Als Kind hieß es oft: „Pass auf, dass du dich nicht am Auge verletzt. Nicht, dass Dein Auge ausläuft.“ Schwarze Pädagogik oder die Wahrheit? Und was kann passieren, wenn uns die Katze eine wischt, ein Pflanzendorn ins Auge piekst, scharfe Eiskristalle beim Skifahren die Augen reizen oder verirrte Funken vom Silvesterfeuerwerk, der Feuerschale oder Wunderkerzen die Augen treffen? Augenarzt Dr. Matthias Rohleder vom Südblick-Augenzentrum in München-Neuhausen gibt wertvolle Tipps, wie man mit der richtigen Reaktion schwere Folgeschäden verhindert, bis professionelle Hilfe zur Stelle ist:
Wieviel hält ein Auge aus?
Dr. Rohleder: Die Hornhaut hält – wie ihr Name schon sag t – ziemlich viel aus. Sie ist nur einen halben Millimeter dick, aber sehr robust. Die Gefahr, dass das Auge ausläuft, ist eher gering. Allerdings ist die Hornhaut sehr stark enerviert, sie hat 6000 bis 7000 Schmerzrezeptoren pro Quadratmillimeter. Deswegen sind Augenverletzungen sehr schmerzintensiv. Manchmal treten diese Schmerzen etwas verzögert auf. Das Auge fühlt, dass etwas passiert ist und es beginnt zu tränen. Dadurch ist die Oberfläche so gut befeuchtet, dass der Schmerz manchmal vorübergehend verschwindet. Schmerzen können auch im Intervall kommen und gehen. Oft entwickeln die Patienten starke Schmerzen sogar erst nachts und kommen in der Nacht in die Notfall-Ambulanz.
Was ist Ihr Ratschlag?
Dr. Rohleder: Mein Tipp: Wenn es nach einer halben Stunde nicht deutlich besser wird, sollte man besser zeitnahe zum Augenarzt gehen, bevor man eine schlaflose Nacht erleben muss.
Was machen Sie dann?
Dr. Rohleder: Eine Oberflächenabschürfung der Hornhaut heilt in der Regel wieder gut zu, ist aber sehr empfindlich, bis sie geheilt ist. Man kann Salben geben, die vor einer Infektion schützen und den Schmerz reduzieren.

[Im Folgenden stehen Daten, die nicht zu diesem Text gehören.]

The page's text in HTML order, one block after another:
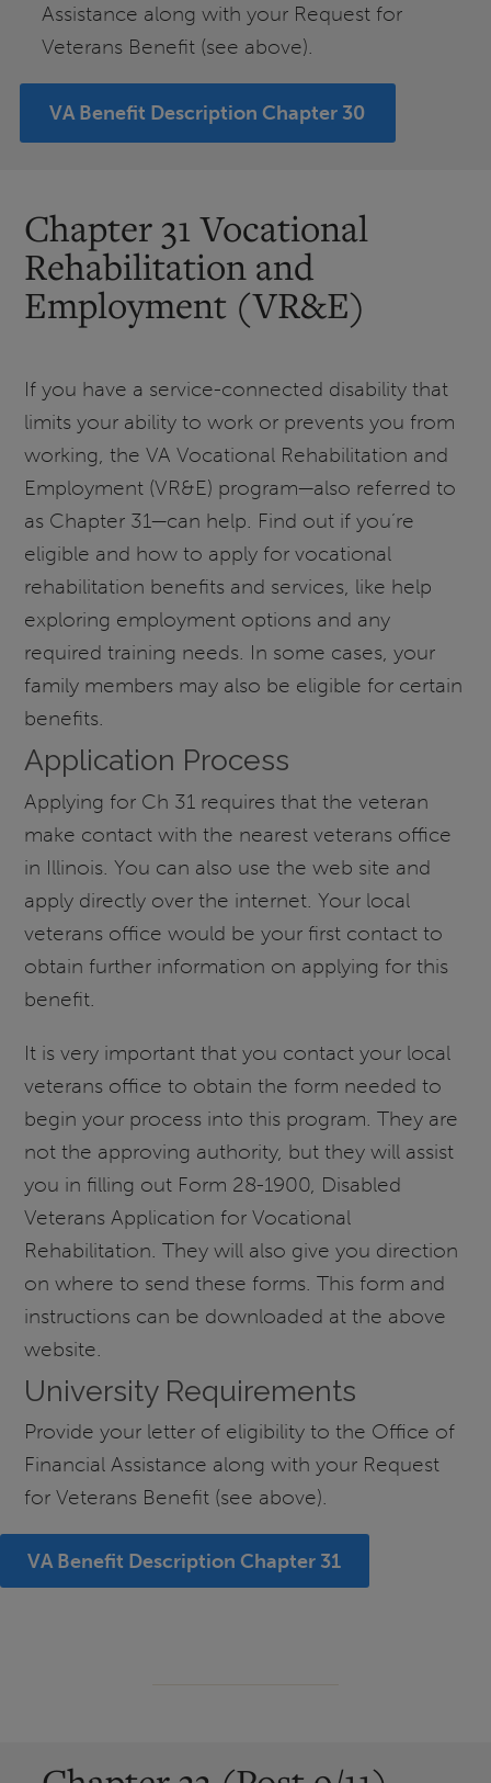
Assistance along with your Request for
Veterans Benefit (see above).
VA Benefit Description Chapter 30
Chapter 31 Vocational
Rehabilitation and
Employment (VR&E)
If you have a service-connected disability that
limits your ability to work or prevents you from
working, the VA Vocational Rehabilitation and
Employment (VR&E) program—also referred to
as Chapter 31—can help. Find out if you’re
eligible and how to apply for vocational
rehabilitation benefits and services, like help
exploring employment options and any
required training needs. In some cases, your
family members may also be eligible for certain
benefits.
Application Process
Applying for Ch 31 requires that the veteran
make contact with the nearest veterans office
in Illinois. You can also use the web site and
apply directly over the internet. Your local
veterans office would be your first contact to
obtain further information on applying for this
benefit.
It is very important that you contact your local
veterans office to obtain the form needed to
begin your process into this program. They are
not the approving authority, but they will assist
you in filling out Form 28-1900, Disabled
Veterans Application for Vocational
Rehabilitation. They will also give you direction
on where to send these forms. This form and
instructions can be downloaded at the above
website.
University Requirements
Provide your letter of eligibility to the Office of
Financial Assistance along with your Request
for Veterans Benefit (see above).
VA Benefit Description Chapter 31
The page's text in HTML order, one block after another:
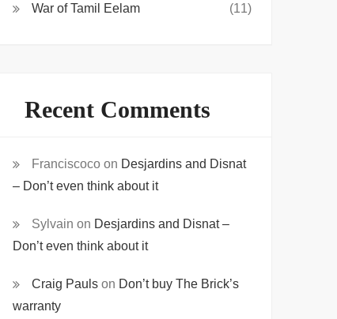
War of Tamil Eelam (11)
Recent Comments
Franciscoco on Desjardins and Disnat
– Don’t even think about it
Sylvain on Desjardins and Disnat –
Don’t even think about it
Craig Pauls on Don’t buy The Brick’s
warranty
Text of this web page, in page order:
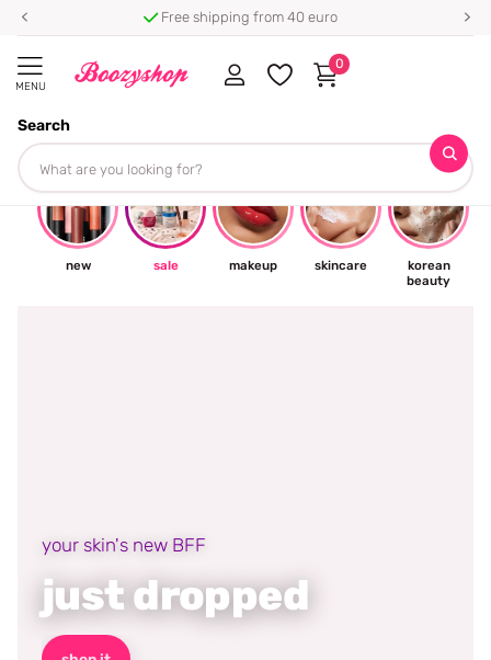
Free shipping from 40 euro
MENU
Search
0
new sale makeup skincare
korean
beauty
your skin's new BFF
just dropped
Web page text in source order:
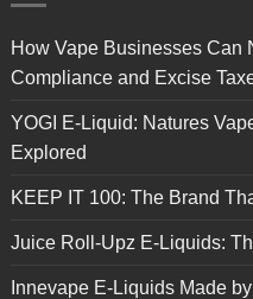
How Vape Businesses Can
Compliance and Excise
YOGI E-Liquid: Natures
Explored
KEEP IT 100: The Brand
Juice Roll-Upz E-Liquids:
Innevape E-Liquids Made
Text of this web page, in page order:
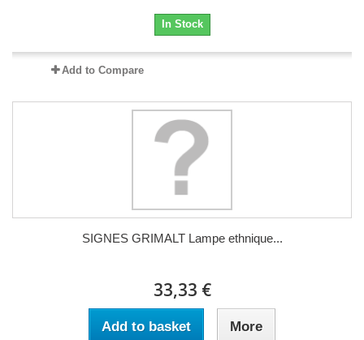
In Stock
Add to Compare
SIGNES GRIMALT Lampe ethnique...
33,33 €
Add to basket More
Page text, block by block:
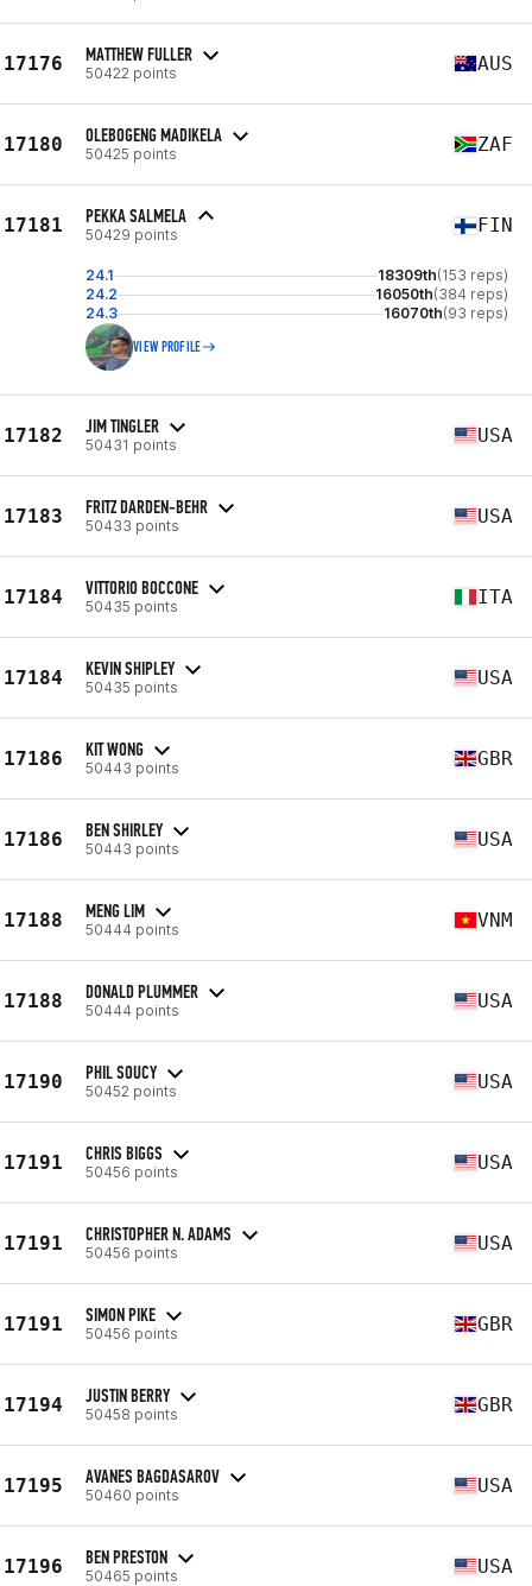
17176 MATTHEW FULLER
50422 points AUS
17180 OLEBOGENG MADIKELA
50425 points ZAF
17181 PEKKA SALMELA
50429 points FIN
24.1 18309th(153 reps)
24.2
16050th(384 reps)
24.3
16070th(93 reps)
VIEW PROFILE
17182 JIM TINGLER
50431 points USA
17183 FRITZ DARDEN-BEHR
50433 points USA
17184 VITTORIO BOCCONE
50435 points ITA
17184 KEVIN SHIPLEY
50435 points USA
17186 KIT WONG
50443 points GBR
17186 BEN SHIRLEY
50443 points USA
17188 MENG LIM
50444 points VNM
17188 DONALD PLUMMER
50444 points USA
17190 PHIL SOUCY
50452 points USA
17191 CHRIS BIGGS
50456 points USA
17191 CHRISTOPHER N. ADAMS
50456 points USA
17191 SIMON PIKE
50456 points GBR
17194 JUSTIN BERRY
50458 points GBR
17195 AVANES BAGDASAROV
50460 points USA
17196 BEN PRESTON
50465 points USA
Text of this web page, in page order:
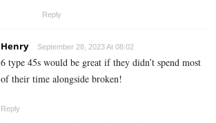
Reply
Henry September 28, 2023 At 08:02
6 type 45s would be great if they didn’t spend most
of their time alongside broken!
Reply
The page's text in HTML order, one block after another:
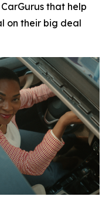
that help
on their big deal
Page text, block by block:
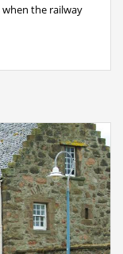
the railway
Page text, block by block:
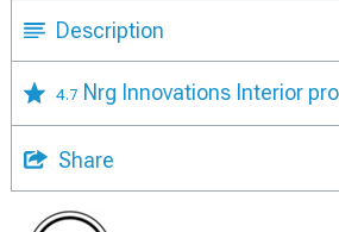
Description
4.7 Nrg Innovations Interior
Share
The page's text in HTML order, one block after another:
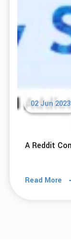
02 Jun 2023
A Reddit
Read More

Wie schnell heilt die Hornhaut?
Dr. Rohleder: Eine normale Oberflächenabschürfung heilt rasch innerhalb eines halben oder ganzen Tages. Die Gefahr ist aber eine Infektion. Die Hornhaut ist nicht gut durchblutet, sie muss ja glasklar sein. Kommt es zu einer Infektion, ist die Hornhaut dem Problem schutzlos ausgeliefert. Normal verhindert die dichte Oberfläche, dass Keime eindringen. In der Verletzungs-Situation ist sie schutzlos und deshalb gibt man antibiotische Salben, die lokal wirken.
Ist ein Augenverband hilfreich?
Dr. Rohleder: Das Lid ist das beste Pflaster fürs Auge. Der Verband stellt das Lid ruhig, damit es nicht ständig über den Defekt schabt und die Wunde besser heilt. Alternativ kann man eine therapeutische Kontaktlinse einsetzen und Befeuchtungstropfen und antibiotische Tropfen geben, damit der Lidschlag die Wundheilung nicht unnötig hinauszögert. Außerdem nimmt die Verbandskontaktlinse auch einen Teil der Schmerzen ganz gut weg.